Just wanted to let you know that we can reproduce the issue. The parameters seem fine, so at this point its looking like either the denoising is failing in both, or something about these particular reads make them look chimeric to both DADA2 and Deblur. Still looking into it though! Stay tuned.
OK! I think I have worked out what's going on with this particular example:
There is an off-by-one error in q2-dada2 where it thinks a feature-table of a single feature is empty when it is sanity checking the table. That's the error we are seeing. DADA2 runs fine, however it is picking only one feature.
Doing a quick and dirty semi-global alignment of the input yields:
which makes me think DADA2 is making a sensible choice in calling these all a single ASV. That being said, it has basically no oppurtunity to train an error model, so we're kind of in a garbage-in garbage-out situation.
I haven't looked into what is going on with deblur, but it may be the case that all reads are filtered.
Given all of that, this test dataset probably isn't useful for understanding what your original error was, so we might go back to the drawing board here.
Where are you currently in terms of using the EMP and what are you looking to do (in the event your analysis has shifted at all).
Yes, the issue here is that there is only a single OTU in a single sample, which by accident, makes QIIME 2 think the OTU table is empty. If there were two OTUs there would not have been an issue and we can start looking into the source of the original problem.
I think two samples from very different environments in the EMP should be enough to guarantee two OTUs are found.
Here is a file containing 5 samples, 20 sequences each. Deblur did not work on this dataset, but dada2 appears to have worked. single-end-demux_qiime2_forum.qza (17.4 KB)
I ran this command line
qiime deblur denoise-16S --i-demultiplexed-seqs single-end-demux_qiime2_forum.qza --p-trim-length 120 --p-sample-stats --verbose --o-representative-sequences deblur-rep-seqs_qiime2_forum.qza --o-table deblur-table_qiime2_forum.qza --o-stats deblur-stats_qiime2_forum.qza
I was able to run those data through after adjusting a few parameters. What I suspect is that there just isn't enough data for the default parameter settings. Specifically, I set --p-min-size to 1 and --p-min-reads to 1. The reason I did this was, since each sample only had 20 sequences, the likelihood of a cluster size greater than 1 was pretty low (--p-min-size), and second, the likelihood of a "real" sequence having at least 10 reads across all samples (--p-min-reads) was quite low since there are only 100 sequences in total in these files.
I do not advise altering the --p-min-size parameter for real data. You may want to set --p-min-reads to 1 when performing meta-analysis as you can filter low abundant features later.
Can you try running all of the sequences in each of those samples through with the default parameter settings?
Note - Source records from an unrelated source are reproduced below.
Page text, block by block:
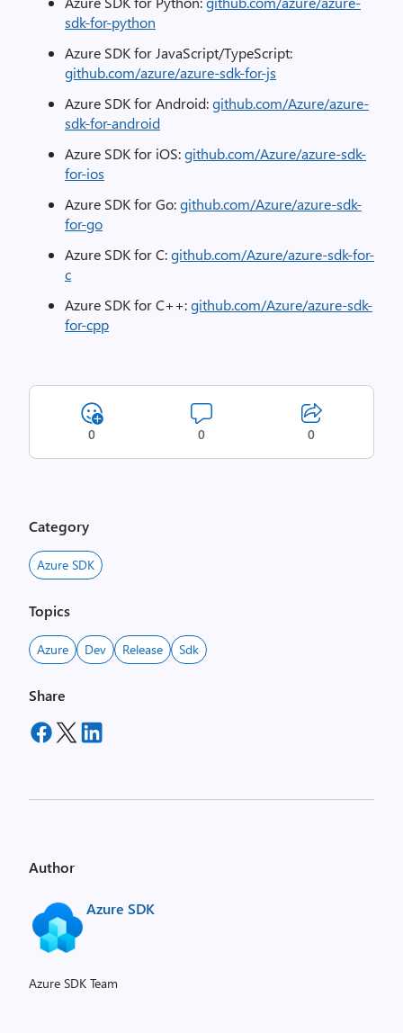
sdk-for-python
Azure SDK for JavaScript/TypeScript:
github.com/azure/azure-sdk-for-js
Azure SDK for Android:github.com/Azure/azure-
sdk-for-android
Azure SDK for iOS:github.com/Azure/azure-sdk-
for-ios
Azure SDK for Go:github.com/Azure/azure-sdk-
for-go
Azure SDK for C:github.com/Azure/azure-sdk-for-
c
Azure SDK for C++:github.com/Azure/azure-sdk-
for-cpp
0 0 0
Category
Azure SDK
Topics
Azure Dev Release Sdk
Share
Author
Azure SDK
Azure SDK Team
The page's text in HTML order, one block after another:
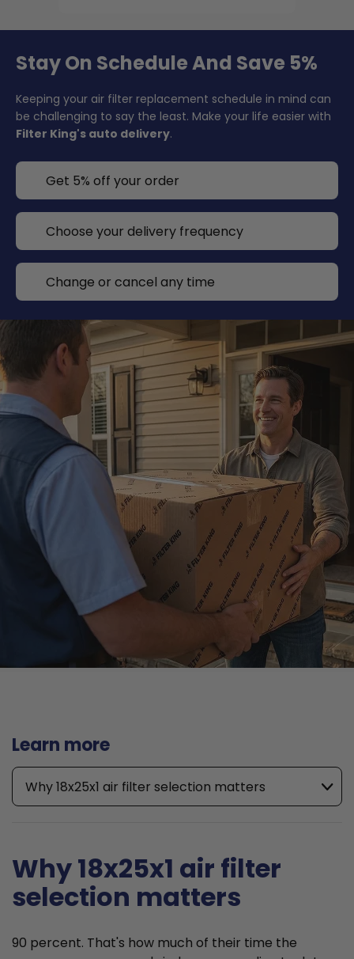
Stay On Schedule And Save 5%
Keeping your air filter replacement schedule in mind can
be challenging to say the least. Make your life easier with
Filter King's auto delivery.
Get 5% off your order
Choose your delivery frequency
Change or cancel any time
Learn more
Why 18x25x1 air filter selection matters
Why 18x25x1 air filter
selection matters
90 percent. That's how much of their time the
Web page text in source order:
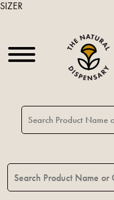
SIZER
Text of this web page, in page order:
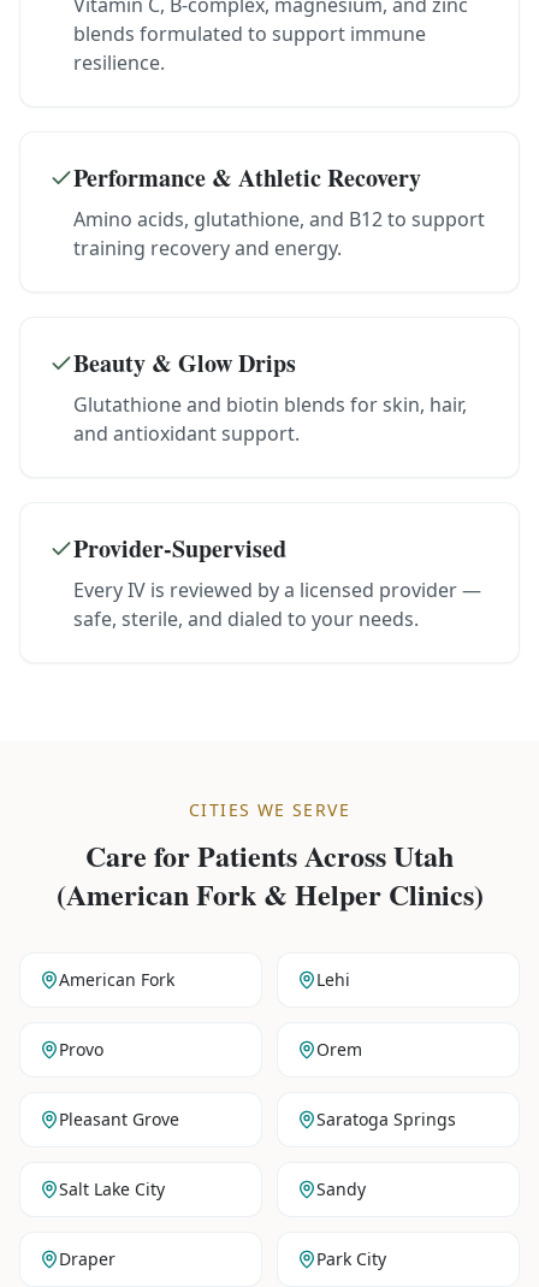
blends formulated to support immune
resilience.
Performance & Athletic Recovery
Amino acids, glutathione, and B12 to support
training recovery and energy.
Beauty & Glow Drips
Glutathione and biotin blends for skin, hair,
and antioxidant support.
Provider-Supervised
Every IV is reviewed by a licensed provider —
safe, sterile, and dialed to your needs.
CITIES WE SERVE
Care for Patients AcrossUtah
(American Fork & Helper Clinics)
American Fork Lehi
Provo Orem
Pleasant Grove Saratoga Springs
Salt Lake City Sandy
Draper Park City

I suspect it'll work just fine.
Hi Daniel,
I set --p-min-reads to 1 and started the deblur run again with a full dataset, and will send results as soon as it ends. I noticed that for the first time it is returning warning messages without dying. They are many messages like this one:
/Applications/miniconda2/envs/qiime2-2018.8/lib/python3.5/site-packages/deblur/workflow.py:851: UserWarning: Problem removing artifacts from file /private/var/folders/14/2xdw_prn4_z9ds_35n20v8_80000gn/T/qiime2-archive-usb8k0z7/3bf2982b-4dee-4cc6-9c50-5723510b2e57/data/ltreb.2015.098.288_1246_L001_R1_001.fastq.gz
seqs_fp, UserWarning)
Hi Daniel,
Here is another question. I ran dada2 on this same dataset and received an error. Here is the Debug Info file. I cannot figure out the problem. Is it similar to the potential problem you identified in my deblur run?
I'm not very familiar with the DADA2 runtime. However, the error output in the log file states "Invalid derep$quals matrix. Quality values must be positive integers." This suggests one of the input files either has unusual PHRED scores, the PHRED offset being used is incorrect, or perhaps some other underlying issue.
OK, but the deblur defaults do not work on the larger dataset, so perhaps running with --p-min-reads=1 will help identify the problem. The deblur log is too big to upload so I copy/pasted two entries below. The first is for one of the files that produced a UserWarning. The second is one that did not produce a UserWarning
It sounds like there might be something wrong with the PHRED scores in the EMP dataset, based on the dada2 errors. Do you know of a tool to test for unusual PHRED scores?